THE RECORDS
"""

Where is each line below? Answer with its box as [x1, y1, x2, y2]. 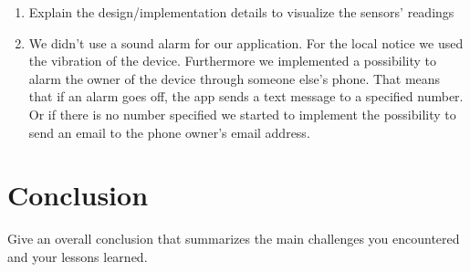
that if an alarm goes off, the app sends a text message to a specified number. [28, 87, 464, 106]
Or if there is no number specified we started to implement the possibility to [28, 104, 456, 123]
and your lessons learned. [7, 246, 148, 266]
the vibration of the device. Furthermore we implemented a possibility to [28, 51, 436, 70]
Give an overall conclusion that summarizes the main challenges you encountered [7, 229, 460, 248]
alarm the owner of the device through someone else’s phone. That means [28, 68, 441, 88]
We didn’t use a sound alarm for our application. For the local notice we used [28, 33, 464, 52]
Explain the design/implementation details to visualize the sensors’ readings [28, 3, 454, 21]
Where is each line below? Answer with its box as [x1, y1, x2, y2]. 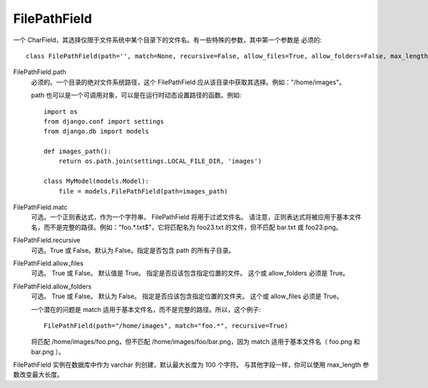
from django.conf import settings [44, 117, 164, 125]
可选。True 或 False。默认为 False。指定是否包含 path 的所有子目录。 [31, 246, 235, 254]
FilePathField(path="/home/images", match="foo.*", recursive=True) [44, 321, 288, 330]
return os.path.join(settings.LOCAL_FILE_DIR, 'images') [58, 157, 262, 165]
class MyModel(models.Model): [44, 177, 150, 185]
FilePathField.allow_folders [13, 282, 92, 290]
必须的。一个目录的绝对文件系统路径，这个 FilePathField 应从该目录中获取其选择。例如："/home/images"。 [31, 78, 346, 86]
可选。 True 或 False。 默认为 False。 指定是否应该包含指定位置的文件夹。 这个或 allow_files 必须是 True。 [31, 292, 343, 300]

"""

WHAT YOU WILL DO
Search the records above for the string "specified". Report each line that has it.

EXERCISE SOLUTION
that if an alarm goes off, the app sends a text message to a specified number. [28, 87, 464, 106]
Or if there is no number specified we started to implement the possibility to [28, 104, 456, 123]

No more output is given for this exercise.